A bill to give the Welsh assembly new powers has become law after opposition parties in the House of Lords withdrew their opposition.
The end of the standoff between the Lords and the Commons meant the Government of Wales Bill received its Royal Assent on Tuesday evening.
Changes to the assembly's structure and electoral system will be in place by next May's elections.
The bill allows AMs to make their own laws without going through Parliament.
First Minister Rhodri Morgan described the bill as a "very significant increase in powers" and said it would result in a much "meatier contest" at the next election.
"The four parties can draw up manifestos on the basis of what legislation they promise to pass if elected," he said.
"It means a much meatier contest because you'll have much meatier manifestos with more real chances in front of you."
The assent was announced in a brief statement in the House of Lords by a parliamentary clerk.
The bill would also prevent a "hostile" Welsh secretary in Westminster blocking the transfer of legislation to the assembly, the first minister added.
"This is to prepare for the day when we don't have the same parties in power in Cardiff as in Westminster."

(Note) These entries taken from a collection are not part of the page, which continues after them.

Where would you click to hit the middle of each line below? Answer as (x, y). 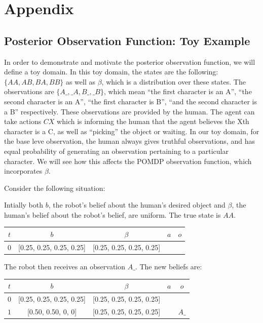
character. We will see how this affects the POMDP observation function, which (128, 161)
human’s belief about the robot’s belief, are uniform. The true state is (112, 214)
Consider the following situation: (55, 188)
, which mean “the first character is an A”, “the (178, 91)
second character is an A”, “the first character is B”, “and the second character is (131, 101)
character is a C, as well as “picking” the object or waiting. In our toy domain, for (132, 131)
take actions (23, 121)
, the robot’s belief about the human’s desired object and (137, 205)
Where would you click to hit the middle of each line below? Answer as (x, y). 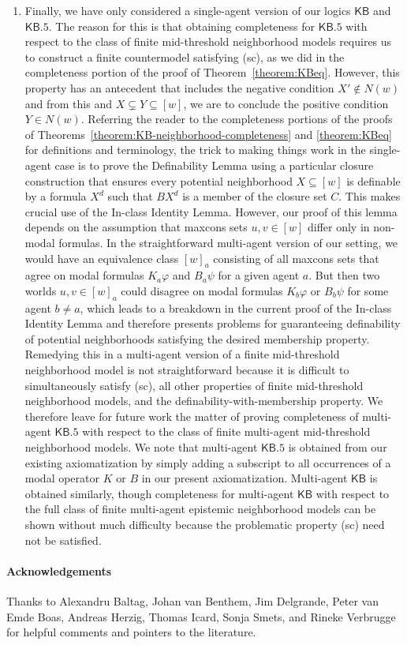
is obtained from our (338, 447)
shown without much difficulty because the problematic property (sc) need (205, 524)
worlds (41, 290)
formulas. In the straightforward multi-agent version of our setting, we (228, 242)
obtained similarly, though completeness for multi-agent (159, 493)
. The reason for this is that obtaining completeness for (182, 26)
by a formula (56, 196)
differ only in (338, 227)
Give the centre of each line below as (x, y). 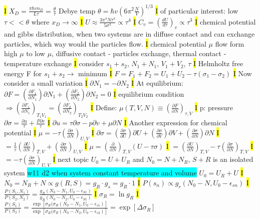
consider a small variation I (46, 83)
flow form (230, 43)
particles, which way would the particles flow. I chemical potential (105, 43)
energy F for (23, 73)
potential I (20, 132)
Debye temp (77, 10)
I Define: (104, 107)
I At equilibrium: (157, 83)
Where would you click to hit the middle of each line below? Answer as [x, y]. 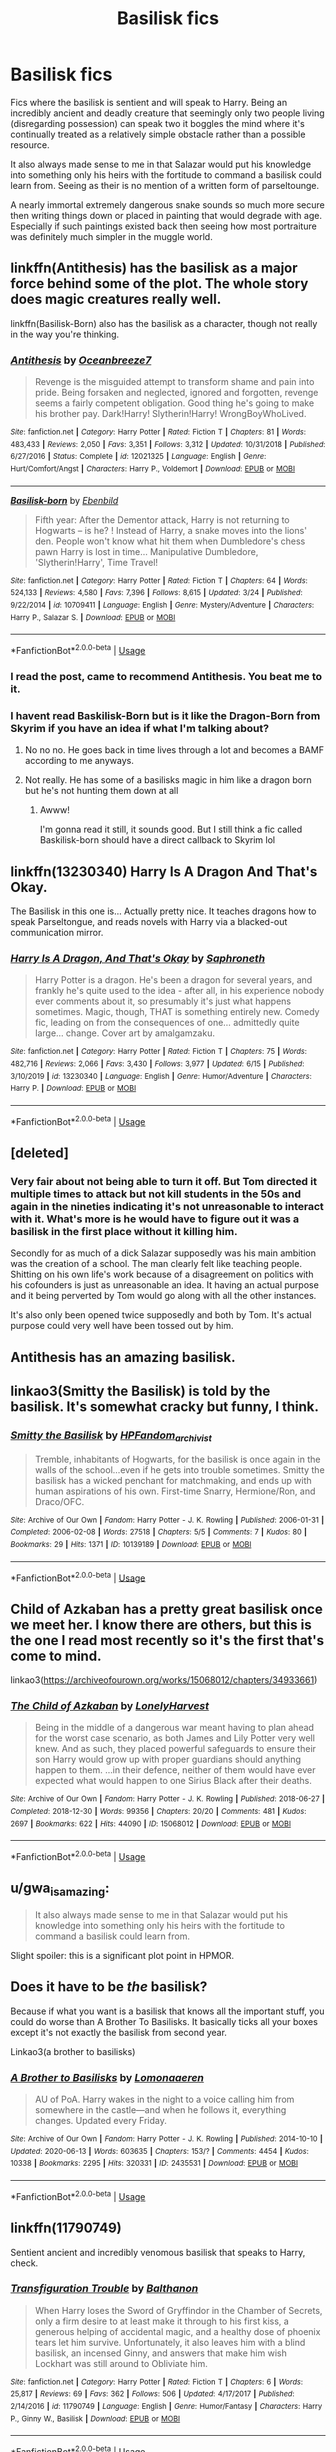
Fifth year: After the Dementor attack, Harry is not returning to [162, 519]
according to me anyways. [79, 761]
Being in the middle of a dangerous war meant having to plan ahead [174, 1728]
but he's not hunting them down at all [101, 791]
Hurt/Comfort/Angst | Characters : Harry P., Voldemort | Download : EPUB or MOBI [153, 469]
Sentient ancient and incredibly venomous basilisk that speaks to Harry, [158, 2252]
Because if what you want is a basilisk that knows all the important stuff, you [167, 2011]
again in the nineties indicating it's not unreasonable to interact [167, 1206]
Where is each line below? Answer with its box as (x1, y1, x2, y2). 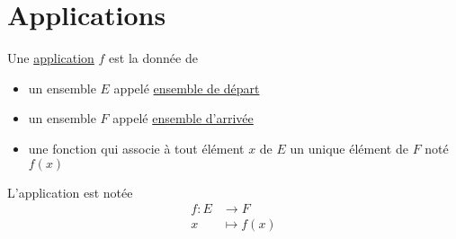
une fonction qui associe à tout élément (28, 138, 245, 157)
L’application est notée (7, 182, 133, 201)
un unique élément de (290, 138, 408, 157)
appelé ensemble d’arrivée (112, 109, 254, 128)
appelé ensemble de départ (113, 78, 260, 97)
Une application (7, 49, 94, 67)
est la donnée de (109, 49, 198, 67)
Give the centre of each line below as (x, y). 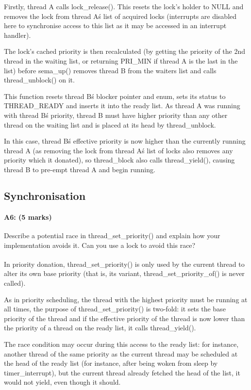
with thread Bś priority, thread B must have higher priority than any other (116, 115)
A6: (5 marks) (28, 217)
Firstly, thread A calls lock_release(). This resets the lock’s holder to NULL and (124, 6)
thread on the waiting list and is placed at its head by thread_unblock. (110, 124)
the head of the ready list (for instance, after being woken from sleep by (111, 363)
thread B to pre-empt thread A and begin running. (80, 169)
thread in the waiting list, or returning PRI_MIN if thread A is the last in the (121, 60)
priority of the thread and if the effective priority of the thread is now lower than (125, 318)
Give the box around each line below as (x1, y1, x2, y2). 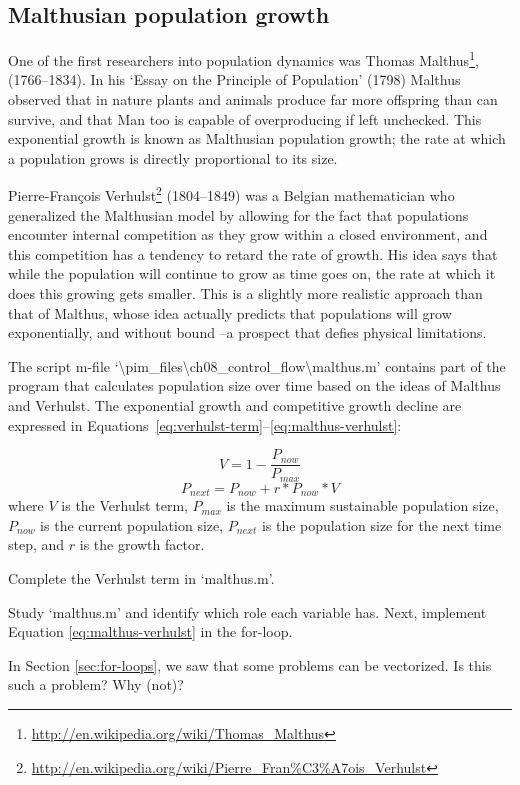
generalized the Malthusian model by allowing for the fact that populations (8, 204, 469, 225)
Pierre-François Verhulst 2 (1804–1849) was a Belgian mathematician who (8, 182, 455, 206)
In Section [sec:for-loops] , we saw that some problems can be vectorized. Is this (8, 654, 492, 675)
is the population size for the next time (261, 514, 502, 535)
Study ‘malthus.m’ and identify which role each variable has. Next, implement (8, 601, 487, 622)
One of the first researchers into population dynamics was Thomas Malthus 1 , (8, 47, 479, 70)
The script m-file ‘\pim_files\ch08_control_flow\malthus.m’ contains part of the (8, 355, 506, 376)
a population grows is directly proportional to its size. (8, 147, 338, 168)
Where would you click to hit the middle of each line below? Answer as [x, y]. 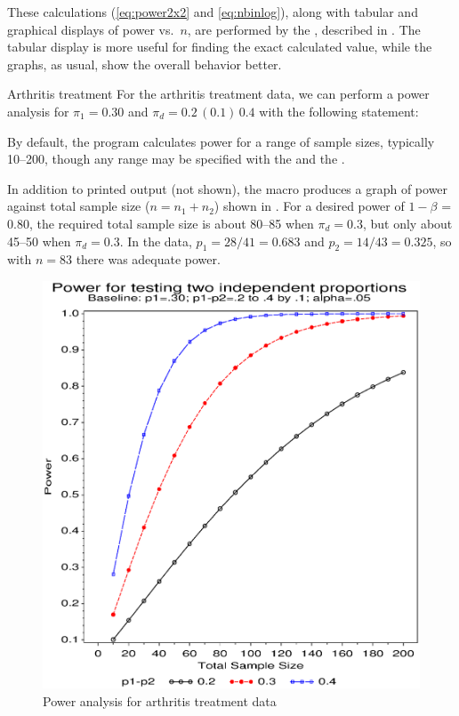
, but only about [407, 223]
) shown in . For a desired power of [309, 206]
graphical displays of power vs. [91, 29]
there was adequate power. [148, 259]
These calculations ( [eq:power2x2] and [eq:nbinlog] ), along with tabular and [213, 12]
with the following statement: [339, 111]
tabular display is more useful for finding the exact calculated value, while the [220, 47]
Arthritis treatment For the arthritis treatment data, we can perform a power [218, 94]
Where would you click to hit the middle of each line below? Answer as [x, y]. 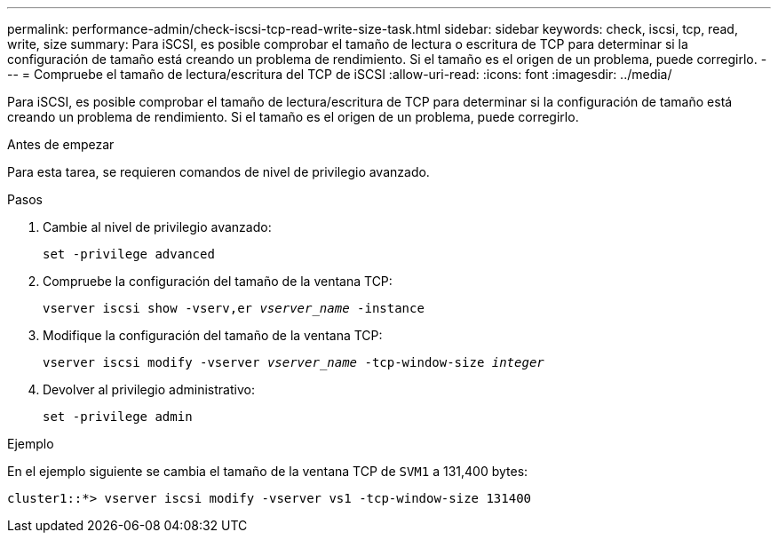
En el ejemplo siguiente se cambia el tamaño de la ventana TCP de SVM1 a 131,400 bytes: [268, 471]
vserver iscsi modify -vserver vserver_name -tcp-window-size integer [294, 362]
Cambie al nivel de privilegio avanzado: [157, 227]
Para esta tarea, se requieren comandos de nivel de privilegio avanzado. [218, 172]
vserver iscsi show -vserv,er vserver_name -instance [234, 308]
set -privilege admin [118, 417]
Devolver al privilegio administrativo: [149, 389]
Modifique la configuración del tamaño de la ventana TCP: [213, 335]
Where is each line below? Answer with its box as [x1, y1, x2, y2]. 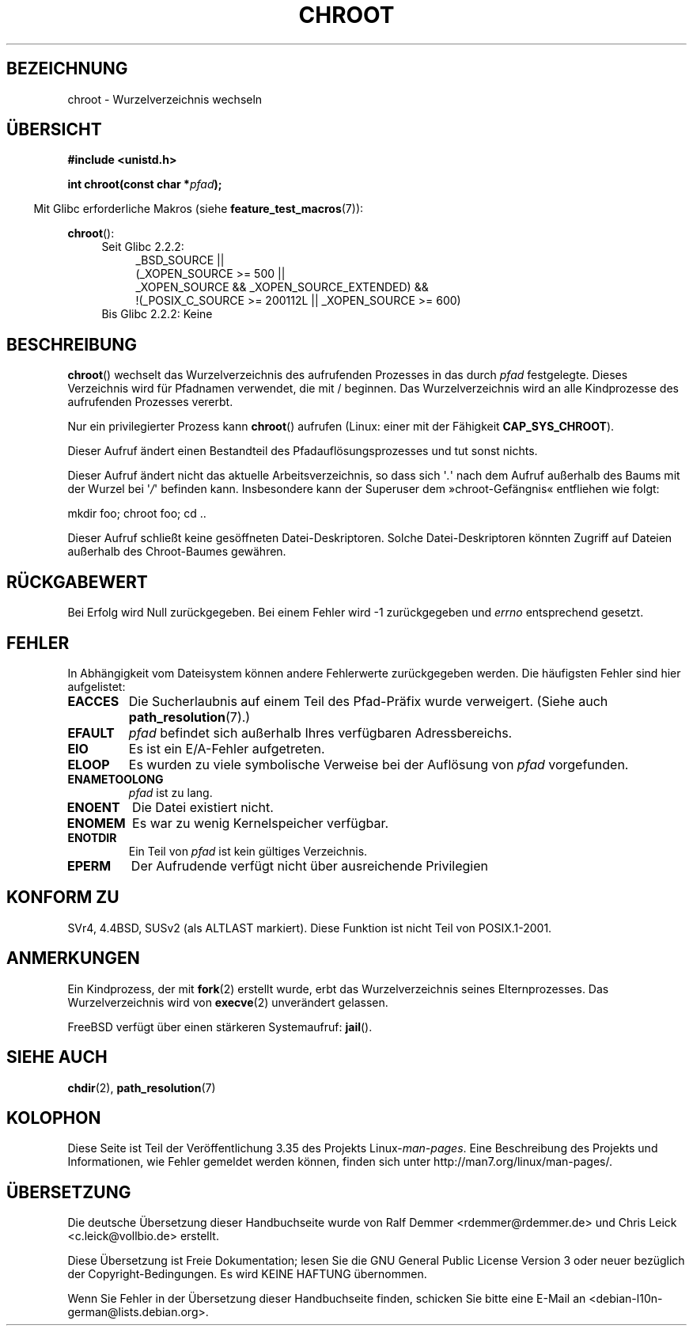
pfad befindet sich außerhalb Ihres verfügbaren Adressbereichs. [128, 724, 513, 741]
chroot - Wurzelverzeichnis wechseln [67, 92, 263, 106]
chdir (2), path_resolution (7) [67, 1080, 216, 1095]
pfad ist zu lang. [128, 785, 213, 799]
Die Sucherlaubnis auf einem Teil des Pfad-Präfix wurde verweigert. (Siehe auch [128, 693, 608, 709]
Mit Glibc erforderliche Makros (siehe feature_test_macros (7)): [33, 202, 364, 216]
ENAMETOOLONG [67, 772, 164, 786]
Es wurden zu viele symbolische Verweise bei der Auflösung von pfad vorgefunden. [128, 756, 629, 772]
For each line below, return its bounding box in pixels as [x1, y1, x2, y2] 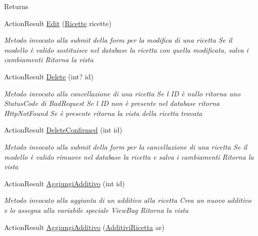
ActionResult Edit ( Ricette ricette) [4, 18, 111, 28]
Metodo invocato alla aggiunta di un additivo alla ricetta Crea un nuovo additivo [4, 195, 251, 205]
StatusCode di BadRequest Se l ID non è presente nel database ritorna [4, 98, 220, 108]
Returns [4, 1, 29, 11]
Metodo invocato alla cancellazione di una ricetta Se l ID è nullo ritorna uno [4, 88, 241, 98]
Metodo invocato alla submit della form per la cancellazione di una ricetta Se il [4, 141, 247, 152]
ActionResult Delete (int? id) [4, 71, 94, 81]
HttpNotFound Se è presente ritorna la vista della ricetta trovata [4, 107, 202, 118]
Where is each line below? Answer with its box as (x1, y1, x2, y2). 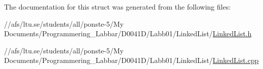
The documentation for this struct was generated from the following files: (4, 2, 231, 12)
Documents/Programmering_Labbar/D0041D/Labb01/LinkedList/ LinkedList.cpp (4, 55, 259, 65)
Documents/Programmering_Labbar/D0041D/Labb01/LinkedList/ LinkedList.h (4, 28, 252, 39)

Welsh Secretary Peter Hain described it as a "fantastically exciting day".
He said: "It will settle the constitutional argument on the future of Wales if not forever then for generations to come.
"In this bill is the prospect of full law-making powers, Scottish style, if a referendum is triggered to produce it.
"More and more decisions will come down to the assembly."
Instead of waiting for full bills to be drawn up in parliament, AMs will be able to make their own legislation - to be known as assembly measures - in areas it holds responsibility for.
There is also provision for an eventual move to full law-making powers, but only following a referendum.
The bill has been controversial, and opposition peers had altered several key parts in a series of defeats for the government.
Most controversial had been a proposed ban that would prevent candidates standing in both regional and constituency seats in assembly elections.
Critics said it was unfair and designed to make life harder for the opposition parties.
But the government insisted that the ban was a manifesto commitment and refused to back down.
There had been other changes imposed by the Lords on the political balance of the assembly's committees and the body which will run the institution in future, the Assembly Commission.
Peers changed the bill to include a name-change for the proposed Audit Committee, and to limit the secretary of state's role in any referendum on full law-making powers.
The government compromised on the committees and the commission and reassured peers that the bill was not intended to give a future Welsh secretary power to veto the assembly.
Liberal Democrat peer Lord Livsey of Talgarth said: "This bill will not give Wales the powers it needs or deserves."
Plaid Cymru leader Ieuan Wyn Jones said: "The secretary of state will still have an absolute veto over the assembly's proposals which will make things very difficult when there are two different parties in power in Westminster and Cardiff."
And Shadow Welsh secretary Cheryl Gillan said: "The Government of Wales Bill was a missed opportunity for all political parties to work together in the best interests of the assembly and the people it serves."